[Work item]:
Repeat the records below exactly. Omit the pictures.

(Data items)
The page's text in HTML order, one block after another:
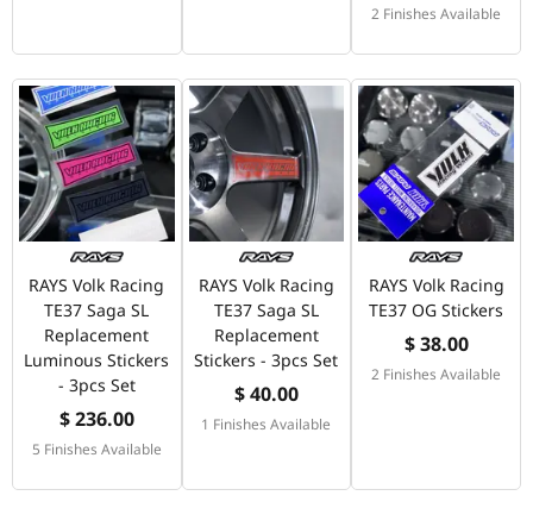
2 Finishes Available
RAYS Volk Racing
TE37 Saga SL
Replacement
Luminous Stickers
- 3pcs Set
$ 236.00
5 Finishes Available
RAYS Volk Racing
TE37 Saga SL
Replacement
Stickers - 3pcs Set
$ 40.00
1 Finishes Available
RAYS Volk Racing
TE37 OG Stickers
$ 38.00
2 Finishes Available
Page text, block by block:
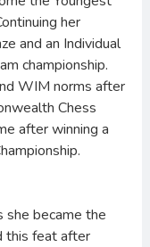
her
and an Individual
championship.
WIM norms after
Chess
after winning a
she became the
this feat after
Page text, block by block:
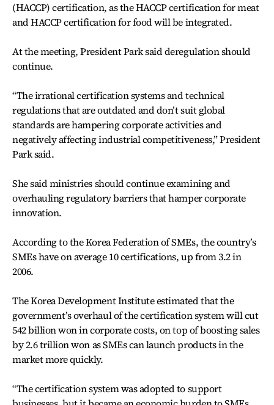
(HACCP) certification, as the HACCP certification for meat
and HACCP certification for food will be integrated.
At the meeting, President Park said deregulation should
continue.
“The irrational certification systems and technical
regulations that are outdated and don’t suit global
standards are hampering corporate activities and
negatively affecting industrial competitiveness,” President
Park said.
She said ministries should continue examining and
overhauling regulatory barriers that hamper corporate
innovation.
According to the Korea Federation of SMEs, the country’s
SMEs have on average 10 certifications, up from 3.2 in
2006.
The Korea Development Institute estimated that the
government’s overhaul of the certification system will cut
542 billion won in corporate costs, on top of boosting sales
by 2.6 trillion won as SMEs can launch products in the
market more quickly.
“The certification system was adopted to support
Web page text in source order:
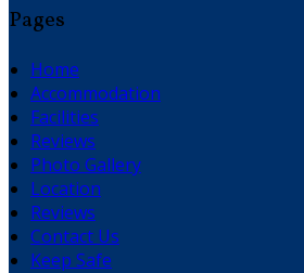
Pages
Home
Accommodation
Facilities
Reviews
Photo Gallery
Location
Reviews
Contact Us
Keep Safe
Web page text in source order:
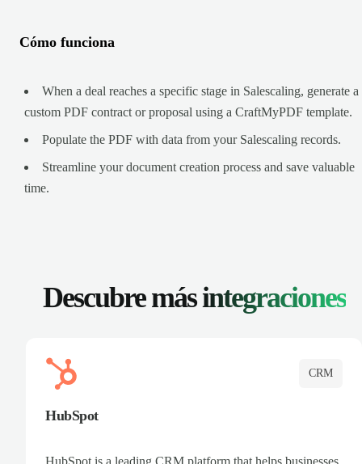
Cómo funciona
When a deal reaches a specific stage in Salescaling, generate a
custom PDF contract or proposal using a CraftMyPDF template.
Populate the PDF with data from your Salescaling records.
Streamline your document creation process and save valuable
time.
Descubre másintegraciones
CRM
HubSpot
HubSpot is a leading CRM platform that helps businesses
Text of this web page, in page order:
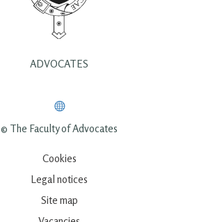
ADVOCATES
© The Faculty of Advocates
Cookies
Legal notices
Site map
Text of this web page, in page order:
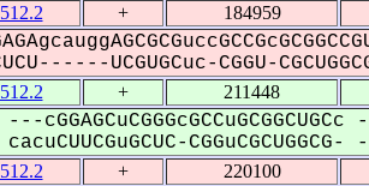
+ 184959
UCGUGCuc-CGGU-
+ 211448
CGGuCGCUGGCG-
+ 220100
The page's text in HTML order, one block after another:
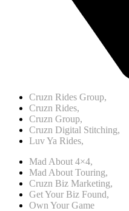
Cruzn Rides Group,
Cruzn Rides,
Cruzn Group,
Cruzn Digital Stitching,
Luv Ya Rides,
Mad About 4×4,
Mad About Touring,
Cruzn Biz Marketing,
Get Your Biz Found,
Own Your Game
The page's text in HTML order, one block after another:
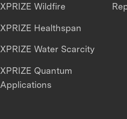
XPRIZE Wildfire
XPRIZE Healthspan
XPRIZE Water Scarcity
XPRIZE Quantum
Applications
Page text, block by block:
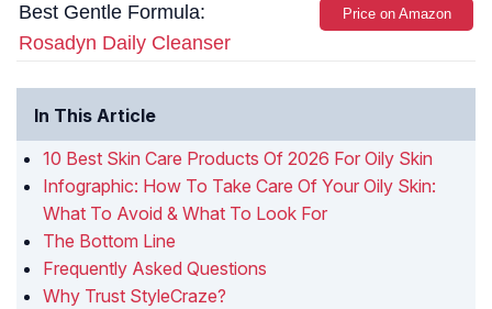
Best Gentle Formula:
Rosadyn Daily Cleanser
Price on Amazon
In This Article
10 Best Skin Care Products Of 2026 For Oily Skin
Infographic: How To Take Care Of Your Oily Skin:
What To Avoid & What To Look For
The Bottom Line
Frequently Asked Questions
Why Trust StyleCraze?
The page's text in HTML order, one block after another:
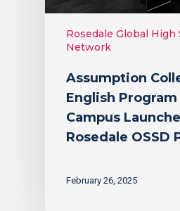
Rosedale Global High
Network
Assumption
English Program
Campus
Rosedale OSSD
February 26, 2025
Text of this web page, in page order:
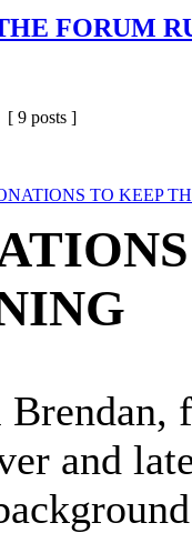
FORUM
[ 9 posts ]
TO KEEP
and
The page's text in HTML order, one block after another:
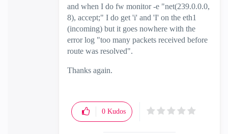
and when I do fw monitor -e "net(239.0.0.0,
8), accept;" I do get 'i' and 'I' on the eth1
(incoming) but it goes nowhere with the
error log "too many packets received before
route was resolved".
Thanks again.
0 Kudos
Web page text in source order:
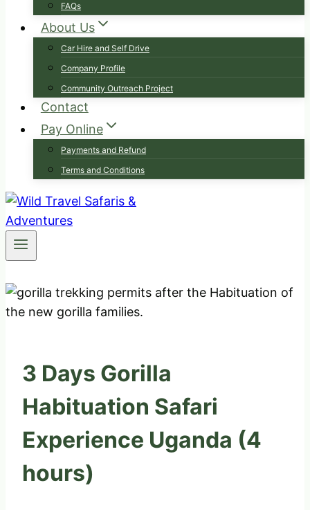
FAQs
About Us
Car Hire and Self Drive
Company Profile
Community Outreach Project
Contact
Pay Online
Payments and Refund
Terms and Conditions
3 Days Gorilla
Habituation Safari
Experience Uganda (4
hours)
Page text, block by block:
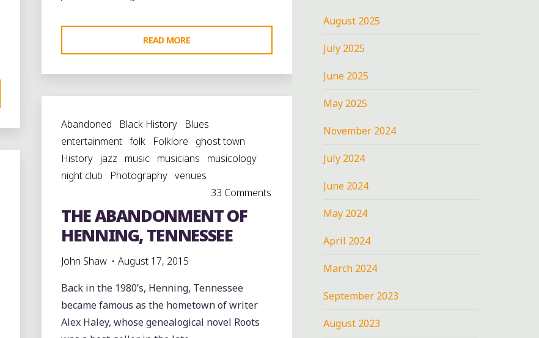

[Output of the task]:
The page's text in HTML order, one block after another:
2 Finishes Available
RAYS Volk Racing
TE37 Saga SL
Replacement
Luminous Stickers
- 3pcs Set
$ 236.00
5 Finishes Available
RAYS Volk Racing
TE37 Saga SL
Replacement
Stickers - 3pcs Set
$ 40.00
1 Finishes Available
RAYS Volk Racing
TE37 OG Stickers
$ 38.00
2 Finishes Available
Page text, block by block:
her
and an Individual
championship.
WIM norms after
Chess
after winning a
she became the
this feat after
Page text, block by block:
(HACCP) certification, as the HACCP certification for meat
and HACCP certification for food will be integrated.
At the meeting, President Park said deregulation should
continue.
“The irrational certification systems and technical
regulations that are outdated and don’t suit global
standards are hampering corporate activities and
negatively affecting industrial competitiveness,” President
Park said.
She said ministries should continue examining and
overhauling regulatory barriers that hamper corporate
innovation.
According to the Korea Federation of SMEs, the country’s
SMEs have on average 10 certifications, up from 3.2 in
2006.
The Korea Development Institute estimated that the
government’s overhaul of the certification system will cut
542 billion won in corporate costs, on top of boosting sales
by 2.6 trillion won as SMEs can launch products in the
market more quickly.
“The certification system was adopted to support
Web page text in source order:
Pages
Home
Accommodation
Facilities
Reviews
Photo Gallery
Location
Reviews
Contact Us
Keep Safe
Web page text in source order:
Cómo funciona
When a deal reaches a specific stage in Salescaling, generate a
custom PDF contract or proposal using a CraftMyPDF template.
Populate the PDF with data from your Salescaling records.
Streamline your document creation process and save valuable
time.
Descubre másintegraciones
CRM
HubSpot
HubSpot is a leading CRM platform that helps businesses
Text of this web page, in page order:
ADVOCATES
© The Faculty of Advocates
Cookies
Legal notices
Site map
Text of this web page, in page order:
+ 184959
UCGUGCuc-CGGU-
+ 211448
CGGuCGCUGGCG-
+ 220100
The page's text in HTML order, one block after another:
Cruzn Rides Group,
Cruzn Rides,
Cruzn Group,
Cruzn Digital Stitching,
Luv Ya Rides,
Mad About 4×4,
Mad About Touring,
Cruzn Biz Marketing,
Get Your Biz Found,
Own Your Game
The page's text in HTML order, one block after another:
XPRIZE Wildfire
XPRIZE Healthspan
XPRIZE Water Scarcity
XPRIZE Quantum
Applications
Page text, block by block:
Best Gentle Formula:
Rosadyn Daily Cleanser
Price on Amazon
In This Article
10 Best Skin Care Products Of 2026 For Oily Skin
Infographic: How To Take Care Of Your Oily Skin:
What To Avoid & What To Look For
The Bottom Line
Frequently Asked Questions
Why Trust StyleCraze?
The page's text in HTML order, one block after another:
Rosedale Global High
Network
Assumption
English Program
Campus
Rosedale OSSD
February 26, 2025
Text of this web page, in page order:
FORUM
[ 9 posts ]
TO KEEP
and
The page's text in HTML order, one block after another:
and when I do fw monitor -e "net(239.0.0.0,
8), accept;" I do get 'i' and 'I' on the eth1
(incoming) but it goes nowhere with the
error log "too many packets received before
route was resolved".
Thanks again.
0 Kudos
Web page text in source order:
FAQs
About Us
Car Hire and Self Drive
Company Profile
Community Outreach Project
Contact
Pay Online
Payments and Refund
Terms and Conditions
3 Days Gorilla
Habituation Safari
Experience Uganda (4
hours)
Page text, block by block:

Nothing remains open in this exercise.